Rather than conduct expensive and time-consuming studies of hypoxia tolerance for Puget Sound species, researchers might be able to borrow from existing studies, such as those that address similar species in other areas, said Essington, who is involved in the project.
Another idea, Francis said, would be to take advantage of existing computer models of food webs and water quality to create maps showing where low-oxygen conditions may significantly affect sea life. Funding for the work, which is just getting underway, comes from the federal Environmental Protection Agency, through the state’s Puget Sound Partnership, as part of Puget Sound recovery efforts.

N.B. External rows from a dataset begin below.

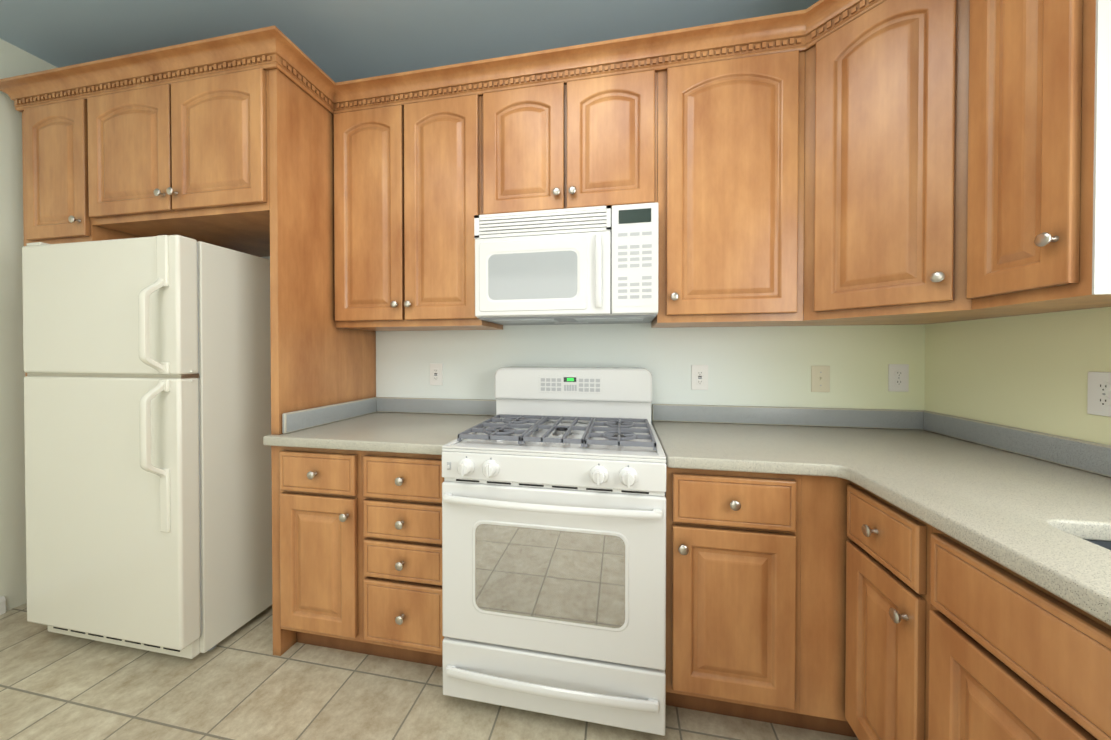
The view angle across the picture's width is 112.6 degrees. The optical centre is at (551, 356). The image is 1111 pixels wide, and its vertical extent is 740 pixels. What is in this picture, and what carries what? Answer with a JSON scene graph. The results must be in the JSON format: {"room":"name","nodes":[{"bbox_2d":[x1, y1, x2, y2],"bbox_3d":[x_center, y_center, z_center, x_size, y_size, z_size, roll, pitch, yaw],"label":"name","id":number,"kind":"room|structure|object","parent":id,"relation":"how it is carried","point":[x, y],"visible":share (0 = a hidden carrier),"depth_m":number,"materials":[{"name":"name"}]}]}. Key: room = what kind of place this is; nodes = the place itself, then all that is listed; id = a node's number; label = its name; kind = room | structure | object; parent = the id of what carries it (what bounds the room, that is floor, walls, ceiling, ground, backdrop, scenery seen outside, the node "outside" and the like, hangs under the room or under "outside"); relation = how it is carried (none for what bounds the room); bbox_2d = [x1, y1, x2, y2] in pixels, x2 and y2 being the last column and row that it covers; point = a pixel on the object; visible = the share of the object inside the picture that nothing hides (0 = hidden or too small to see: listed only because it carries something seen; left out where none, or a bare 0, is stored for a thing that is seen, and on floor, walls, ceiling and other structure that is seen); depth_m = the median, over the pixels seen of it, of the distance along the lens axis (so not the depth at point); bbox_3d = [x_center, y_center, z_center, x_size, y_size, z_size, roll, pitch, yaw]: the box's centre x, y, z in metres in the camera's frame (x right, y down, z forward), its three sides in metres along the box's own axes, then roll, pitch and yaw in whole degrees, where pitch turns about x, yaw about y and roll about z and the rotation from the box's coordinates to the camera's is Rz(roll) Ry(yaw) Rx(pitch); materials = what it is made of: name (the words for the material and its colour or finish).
{"room":"kitchen","nodes":[
{"label":"kitchen","id":0,"kind":"room"},
{"bbox_2d":[0,39,57,610],"bbox_3d":[-2.976,-0.131,0.246,0.100,2.750,4.400,0,1,11],"label":"wall","id":1,"kind":"structure","parent":0,"point":[15,61],"depth_m":1.80,"materials":[{"name":"white paint"}]},
{"bbox_2d":[0,596,5,614],"bbox_3d":[-2.974,1.206,-0.052,0.020,0.080,3.730,0,1,11],"label":"baseboard","id":2,"kind":"structure","parent":1,"relation":"attached to","point":[2,605],"depth_m":1.76,"materials":[{"name":"white"}]},
{"bbox_2d":[0,0,818,82],"bbox_3d":[-0.856,-1.553,-0.170,4.416,0.100,4.600,0,1,11],"label":"ceiling","id":3,"kind":"structure","parent":0,"point":[335,41],"depth_m":1.69,"materials":[{"name":"blue paint"}]},
{"bbox_2d":[0,603,858,739],"bbox_3d":[-0.856,1.297,-0.143,4.416,0.100,4.600,0,1,11],"label":"floor","id":4,"kind":"structure","parent":0,"point":[243,682],"depth_m":1.33,"materials":[{"name":"tile"}]},
{"bbox_2d":[22,111,29,376],"bbox_3d":[-2.456,0.006,2.077,0.040,2.440,0.609,0,1,11],"label":"surround","id":5,"kind":"object","parent":4,"relation":"on","point":[26,242],"depth_m":1.77,"materials":[{"name":"brown wood"}]},
{"bbox_2d":[22,235,271,658],"bbox_3d":[-1.767,0.372,1.813,0.834,1.714,0.789,0,1,11],"label":"refrigerator","id":6,"kind":"object","parent":4,"relation":"on","point":[147,429],"visible":0.96,"depth_m":1.50,"materials":[{"name":"white plastic"}]},
{"bbox_2d":[279,446,362,641],"bbox_3d":[-0.876,0.735,1.759,0.380,0.761,0.659,0,1,11],"label":"base cabinet","id":7,"kind":"object","parent":4,"relation":"on","point":[320,541],"visible":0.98,"depth_m":1.46,"materials":[{"name":"brown wood"}]},
{"bbox_2d":[263,397,495,454],"bbox_3d":[-0.710,0.292,1.729,0.793,0.123,0.647,0,1,11],"label":"countertop","id":8,"kind":"structure","parent":7,"relation":"on","point":[379,424],"depth_m":1.67,"materials":[{"name":"beige stone"}]},
{"bbox_2d":[269,68,375,655],"bbox_3d":[-1.078,0.009,1.815,0.038,2.440,0.609,0,1,11],"label":"surround panel","id":9,"kind":"object","parent":4,"relation":"on","point":[318,359],"visible":0.43,"depth_m":1.62,"materials":[{"name":"brown wood"}]},
{"bbox_2d":[362,451,443,654],"bbox_3d":[-0.506,0.736,1.688,0.374,0.761,0.659,0,1,11],"label":"base cabinet","id":10,"kind":"object","parent":4,"relation":"on","point":[401,550],"visible":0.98,"depth_m":1.40,"materials":[{"name":"brown wood"}]},
{"bbox_2d":[442,366,665,735],"bbox_3d":[0.043,0.643,1.520,0.752,1.178,0.734,0,1,11],"label":"gas range","id":11,"kind":"object","parent":4,"relation":"on","point":[553,544],"visible":1,"depth_m":1.23,"materials":[{"name":"white metal"}]},
{"bbox_2d":[296,631,856,737],"bbox_3d":[-0.115,1.180,1.013,2.154,0.113,1.810,0,1,11],"label":"toe kick","id":12,"kind":"object","parent":4,"relation":"on","point":[821,724],"visible":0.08,"depth_m":1.29,"materials":[{"name":"brown wood"}]},
{"bbox_2d":[665,464,800,713],"bbox_3d":[0.632,0.738,1.473,0.405,0.761,0.659,0,1,11],"label":"base cabinet","id":13,"kind":"object","parent":4,"relation":"on","point":[733,555],"visible":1,"depth_m":1.18,"materials":[{"name":"brown wood"}]},
{"bbox_2d":[652,404,834,476],"bbox_3d":[0.668,0.295,1.461,0.479,0.123,0.659,0,1,11],"label":"countertop","id":14,"kind":"structure","parent":13,"relation":"on","point":[759,439],"depth_m":1.41,"materials":[{"name":"beige stone"}]},
{"bbox_2d":[800,475,850,721],"bbox_3d":[1.201,0.738,1.390,0.744,0.761,0.609,0,1,11],"label":"base cabinet","id":15,"kind":"object","parent":4,"relation":"on","point":[824,537],"visible":0.15,"depth_m":1.15,"materials":[{"name":"brown wood"}]},
{"bbox_2d":[845,481,932,739],"bbox_3d":[1.158,0.743,0.933,0.659,0.761,0.304,0,1,11],"label":"base cabinet","id":16,"kind":"object","parent":4,"relation":"on","point":[888,567],"visible":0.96,"depth_m":0.95,"materials":[{"name":"brown wood"}]},
{"bbox_2d":[819,408,1074,440],"bbox_3d":[1.272,0.296,1.347,0.330,0.123,0.659,0,1,11],"label":"countertop","id":17,"kind":"structure","parent":16,"relation":"on","point":[915,421],"depth_m":1.52,"materials":[{"name":"grey stone"}]},
{"bbox_2d":[928,527,1110,739],"bbox_3d":[1.045,0.748,0.334,0.659,0.761,0.915,0,1,11],"label":"base cabinet","id":18,"kind":"object","parent":4,"relation":"on","point":[1013,655],"visible":0.88,"depth_m":0.65,"materials":[{"name":"brown wood"}]},
{"bbox_2d":[767,406,1110,625],"bbox_3d":[1.124,0.301,0.779,0.671,0.123,1.829,0,1,11],"label":"countertop","id":19,"kind":"structure","parent":18,"relation":"on","point":[1033,506],"depth_m":0.90,"materials":[{"name":"beige stone"}]},
{"bbox_2d":[1084,539,1110,549],"bbox_3d":[1.106,0.441,0.482,0.381,0.149,0.491,0,1,11],"label":"sink basin","id":20,"kind":"object","parent":19,"relation":"in","point":[1106,544],"depth_m":0.73,"materials":[{"name":"silver metal"}]},
{"bbox_2d":[261,256,924,423],"bbox_3d":[-0.437,-0.148,2.054,4.416,2.750,0.100,0,1,11],"label":"wall","id":21,"kind":"structure","parent":0,"point":[761,366],"depth_m":1.79,"materials":[{"name":"paint"}]},
{"bbox_2d":[24,99,138,243],"bbox_3d":[-2.245,-0.869,2.003,0.398,0.688,0.659,0,1,11],"label":"upper cabinet","id":22,"kind":"object","parent":21,"relation":"attached to","point":[56,172],"visible":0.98,"depth_m":1.71,"materials":[{"name":"brown wood"}]},
{"bbox_2d":[87,68,269,256],"bbox_3d":[-1.575,-0.908,1.876,0.963,0.608,0.659,0,1,11],"label":"upper cabinet","id":23,"kind":"object","parent":21,"relation":"attached to","point":[189,158],"visible":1,"depth_m":1.59,"materials":[{"name":"brown wood"}]},
{"bbox_2d":[0,0,885,114],"bbox_3d":[-0.526,-1.218,1.506,4.245,0.100,0.683,0,1,15],"label":"crown molding","id":24,"kind":"structure","parent":23,"relation":"attached to","point":[269,47],"depth_m":1.55,"materials":[{"name":"brown wood"}]},
{"bbox_2d":[334,94,502,330],"bbox_3d":[-0.663,-0.678,1.860,0.757,1.068,0.354,0,1,11],"label":"upper cabinet","id":25,"kind":"object","parent":21,"relation":"attached to","point":[407,192],"visible":0.98,"depth_m":1.71,"materials":[{"name":"brown wood"}]},
{"bbox_2d":[430,364,442,384],"bbox_3d":[-0.636,0.097,2.038,0.076,0.120,0.009,0,1,11],"label":"outlet","id":26,"kind":"object","parent":21,"relation":"attached to","point":[436,374],"visible":1,"depth_m":2.04,"materials":[{"name":"white plastic"}]},
{"bbox_2d":[482,70,657,214],"bbox_3d":[0.084,-0.906,1.716,0.760,0.608,0.354,0,1,11],"label":"upper cabinet","id":27,"kind":"object","parent":21,"relation":"attached to","point":[592,142],"visible":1,"depth_m":1.57,"materials":[{"name":"brown wood"}]},
{"bbox_2d":[474,202,658,324],"bbox_3d":[0.077,-0.380,1.687,0.754,0.440,0.422,0,1,11],"label":"microwave","id":28,"kind":"object","parent":27,"relation":"attached to","point":[591,265],"visible":1,"depth_m":1.50,"materials":[{"name":"white plastic"}]},
{"bbox_2d":[691,365,707,389],"bbox_3d":[0.712,0.099,1.782,0.076,0.120,0.009,0,1,11],"label":"outlet","id":29,"kind":"object","parent":21,"relation":"attached to","point":[699,377],"visible":1,"depth_m":1.78,"materials":[{"name":"white plastic"}]},
{"bbox_2d":[652,50,804,327],"bbox_3d":[0.725,-0.675,1.597,0.543,1.068,0.354,0,1,11],"label":"upper cabinet","id":30,"kind":"object","parent":21,"relation":"attached to","point":[730,163],"visible":0.98,"depth_m":1.45,"materials":[{"name":"brown wood"}]},
{"bbox_2d":[811,366,829,391],"bbox_3d":[1.223,0.100,1.682,0.076,0.120,0.015,0,1,11],"label":"toggle light switch","id":31,"kind":"object","parent":21,"relation":"attached to","point":[820,378],"visible":1,"depth_m":1.69,"materials":[{"name":"beige plastic"}]},
{"bbox_2d":[888,364,908,391],"bbox_3d":[1.525,0.092,1.629,0.076,0.120,0.007,0,1,11],"label":"duplex electrical outlet","id":32,"kind":"object","parent":21,"relation":"attached to","point":[898,377],"visible":1,"depth_m":1.63,"materials":[{"name":"white plastic"}]},
{"bbox_2d":[776,0,1101,325],"bbox_3d":[1.268,-0.673,1.364,0.608,1.068,0.608,0,1,11],"label":"upper cabinet","id":33,"kind":"object","parent":21,"relation":"attached to","point":[886,158],"visible":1,"depth_m":1.21,"materials":[{"name":"brown wood"}]},
{"bbox_2d":[924,307,1110,444],"bbox_3d":[1.264,-0.124,-0.559,0.100,2.750,4.400,0,1,11],"label":"wall","id":34,"kind":"structure","parent":0,"point":[1029,372],"depth_m":1.21,"materials":[{"name":"beige paint"}]},
{"bbox_2d":[966,0,1110,309],"bbox_3d":[1.310,-0.669,0.902,0.354,1.068,0.282,0,1,11],"label":"upper cabinet","id":35,"kind":"object","parent":34,"relation":"attached to","point":[1039,177],"visible":1,"depth_m":0.89,"materials":[{"name":"brown wood"}]},
{"bbox_2d":[1087,371,1110,416],"bbox_3d":[1.502,0.102,0.986,0.007,0.120,0.122,0,1,11],"label":"duplex electrical outlet","id":36,"kind":"object","parent":34,"relation":"attached to","point":[1099,394],"visible":1,"depth_m":1.02,"materials":[{"name":"white plastic"}]}
]}

In estimating risk, it is essential to consider the entire life history of an animal. For example, crab larvae appear to be more sensitive to low oxygen than adult crabs. When crab larvae get caught in lethal levels of low oxygen, the loss in numbers can reduce the future population. Fortunately, as some observers have noted, the larval stage typically occurs earlier in the year than the worst hypoxic conditions.
This article was funded in part by King County in conjunction with a series of online workshops exploring Puget Sound water quality.